Sinds de acceptatie van het christendom zijn kloosters het centrum van het intellectuele leven in Europa geworden. Onder de verschillende takken van de monastieke economie, vooral in grote abdijen, waren er speciale werkplaatsen, "scriptoria", waar boeken werden gekopieerd en versierd, zowel voor kerkelijke behoeften als voor onderwijs. In de vroege periode van de Middeleeuwen waren vooral de evangeliën, de leer van de kerkvaders en liturgische boeken (lectionaria, sacramentaria) gangbaar. Bij uitzondering kwamen seculiere manuscripten, wetgevende documenten, kronieken en grammatica's uit dezelfde werkplaatsen.

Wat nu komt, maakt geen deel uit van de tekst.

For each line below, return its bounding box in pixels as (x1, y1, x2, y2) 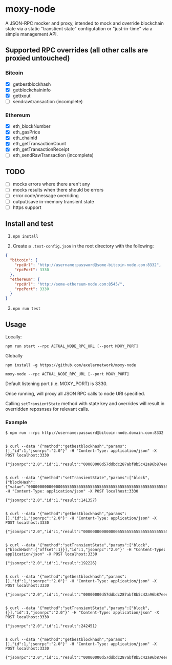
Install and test (5, 219, 54, 229)
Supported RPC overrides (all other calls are (5, 46, 148, 54)
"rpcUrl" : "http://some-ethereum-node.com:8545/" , (14, 281, 125, 287)
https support (12, 204, 42, 211)
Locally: (5, 334, 22, 340)
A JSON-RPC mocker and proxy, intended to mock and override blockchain (5, 20, 164, 26)
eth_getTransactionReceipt (12, 146, 70, 153)
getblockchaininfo (12, 87, 51, 93)
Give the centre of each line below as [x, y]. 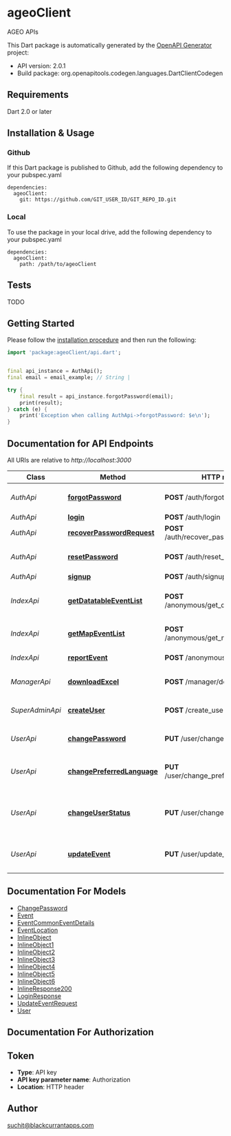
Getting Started [41, 323]
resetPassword [93, 557]
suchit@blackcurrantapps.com [51, 1125]
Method [112, 477]
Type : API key [37, 1073]
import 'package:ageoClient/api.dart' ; [64, 353]
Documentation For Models [67, 892]
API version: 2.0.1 [41, 65]
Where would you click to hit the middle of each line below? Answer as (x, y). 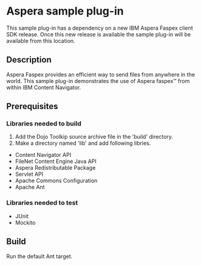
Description (29, 60)
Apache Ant (30, 187)
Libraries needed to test (42, 203)
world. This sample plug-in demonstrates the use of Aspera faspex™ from (98, 81)
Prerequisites (32, 106)
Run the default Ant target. (39, 256)
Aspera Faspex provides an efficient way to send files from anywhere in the (101, 75)
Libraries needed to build (44, 124)
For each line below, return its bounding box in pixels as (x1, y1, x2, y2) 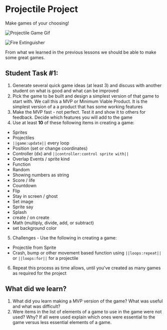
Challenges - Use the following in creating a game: (12, 234, 117, 241)
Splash (12, 209, 27, 215)
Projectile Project (5, 4, 78, 15)
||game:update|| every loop (12, 140, 69, 146)
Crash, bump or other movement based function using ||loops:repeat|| (12, 249, 161, 256)
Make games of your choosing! (5, 20, 69, 26)
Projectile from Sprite (12, 244, 56, 250)
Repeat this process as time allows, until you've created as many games (12, 264, 161, 271)
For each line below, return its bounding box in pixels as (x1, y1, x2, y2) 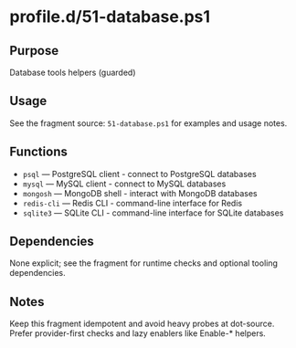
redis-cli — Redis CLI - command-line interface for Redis (22, 197, 243, 208)
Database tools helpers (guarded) (9, 67, 136, 78)
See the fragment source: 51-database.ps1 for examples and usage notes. (9, 117, 288, 129)
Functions (9, 144, 69, 160)
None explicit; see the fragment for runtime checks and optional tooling (9, 258, 279, 269)
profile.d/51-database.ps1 (9, 6, 211, 27)
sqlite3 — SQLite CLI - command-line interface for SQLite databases (22, 207, 284, 218)
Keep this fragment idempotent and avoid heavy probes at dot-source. (9, 318, 275, 330)
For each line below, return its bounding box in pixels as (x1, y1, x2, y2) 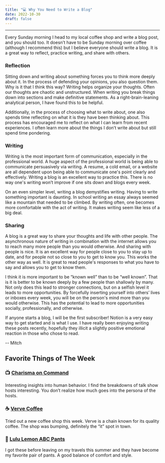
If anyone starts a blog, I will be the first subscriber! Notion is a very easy (5, 315, 153, 321)
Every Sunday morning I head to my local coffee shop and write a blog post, (5, 34, 159, 40)
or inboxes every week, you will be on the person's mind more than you (5, 295, 150, 301)
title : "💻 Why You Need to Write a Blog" (5, 7, 93, 12)
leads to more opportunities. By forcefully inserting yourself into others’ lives (5, 290, 160, 296)
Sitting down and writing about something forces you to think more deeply (5, 73, 156, 79)
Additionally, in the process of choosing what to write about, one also (5, 109, 145, 115)
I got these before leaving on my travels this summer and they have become (5, 447, 159, 453)
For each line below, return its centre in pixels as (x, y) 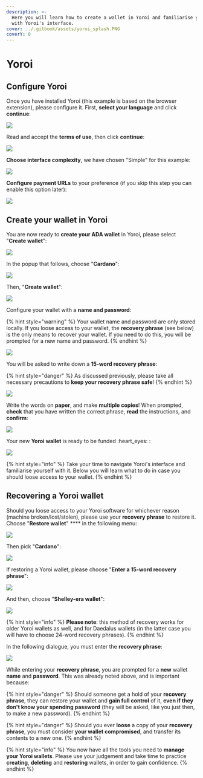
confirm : (17, 418)
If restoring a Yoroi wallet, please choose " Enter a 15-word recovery (91, 569)
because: (18, 682)
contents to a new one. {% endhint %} (54, 737)
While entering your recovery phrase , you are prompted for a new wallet (97, 669)
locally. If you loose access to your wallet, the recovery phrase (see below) (100, 328)
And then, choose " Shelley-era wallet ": (56, 598)
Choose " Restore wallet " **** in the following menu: (72, 523)
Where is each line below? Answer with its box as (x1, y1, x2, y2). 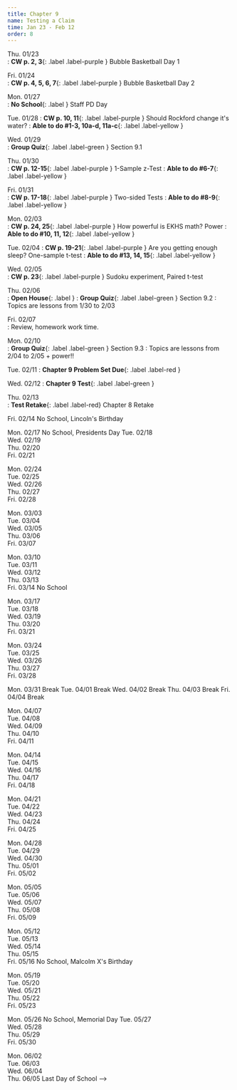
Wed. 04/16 (7, 766, 41, 774)
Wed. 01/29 (7, 135, 41, 144)
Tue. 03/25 (7, 649, 40, 658)
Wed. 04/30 (7, 854, 43, 863)
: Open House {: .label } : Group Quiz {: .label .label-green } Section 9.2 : (7, 294, 217, 303)
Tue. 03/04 (7, 517, 41, 525)
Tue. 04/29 (7, 846, 41, 855)
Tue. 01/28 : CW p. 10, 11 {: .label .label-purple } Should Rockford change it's (7, 114, 229, 123)
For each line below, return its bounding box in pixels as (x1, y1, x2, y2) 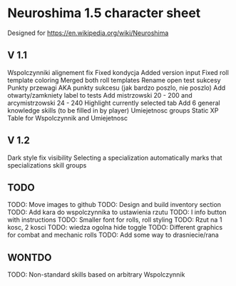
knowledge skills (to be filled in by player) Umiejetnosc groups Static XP (7, 106, 219, 115)
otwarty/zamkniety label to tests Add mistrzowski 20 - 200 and (7, 91, 193, 99)
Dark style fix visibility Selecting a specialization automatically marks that (7, 153, 222, 162)
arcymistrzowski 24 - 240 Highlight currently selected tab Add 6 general (7, 98, 220, 107)
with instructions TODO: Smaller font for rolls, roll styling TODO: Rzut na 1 (7, 215, 222, 224)
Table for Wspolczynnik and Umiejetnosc (7, 113, 128, 122)
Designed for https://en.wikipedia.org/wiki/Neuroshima (7, 29, 169, 37)
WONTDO (7, 251, 52, 263)
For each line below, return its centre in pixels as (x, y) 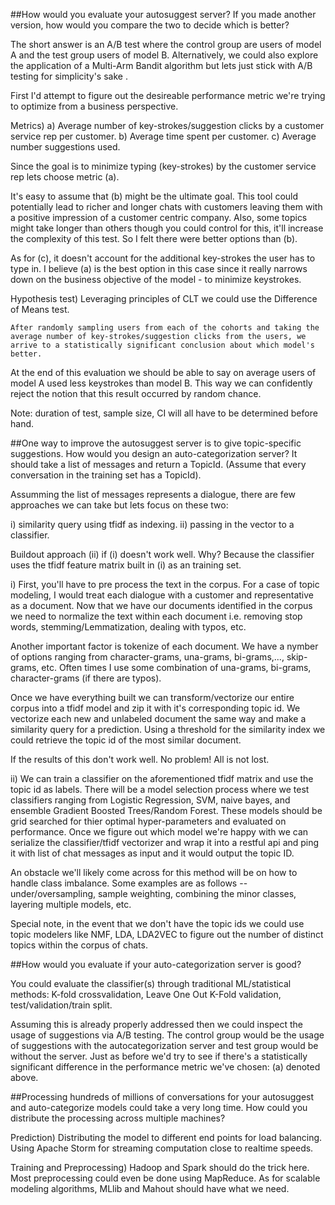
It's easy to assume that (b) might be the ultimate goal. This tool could (154, 196)
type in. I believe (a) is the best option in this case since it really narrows (159, 268)
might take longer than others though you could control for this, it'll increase (167, 228)
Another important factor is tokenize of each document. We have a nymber (164, 646)
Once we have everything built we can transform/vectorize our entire (152, 697)
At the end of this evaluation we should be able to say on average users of (163, 372)
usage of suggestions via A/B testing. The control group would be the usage (167, 1035)
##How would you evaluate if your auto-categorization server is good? (156, 964)

In de kunst van verschillende stammen en volkeren van West-Europa in de 5e - 8e eeuw. er waren veel overeenkomsten. Niettemin lieten echo's van oude artistieke tradities en bouwvaardigheden (de kunst van de Ostrogoten en Longobarden) zich op het grondgebied van het oude Italië relatief sterker voelen. Het element van "barbaarse" volksversieringskunst ontwikkelde zich vooral helder in gebieden die geen deel uitmaakten van het West-Romeinse rijk (Scandinavië, Ierland) of bijna onaangetast door romanisering (Engeland). Een speciale plaats behoort tot de kunst van de Franken, waarin de volkskunst van de "barbaarse" stammen op een eigenaardige manier verweven was met enkele tradities van de oude artistieke cultuur. Het is geen toeval dat het de Franken waren in de 9e - 10e eeuw. vormden de kern van het rijk van Karel de Grote.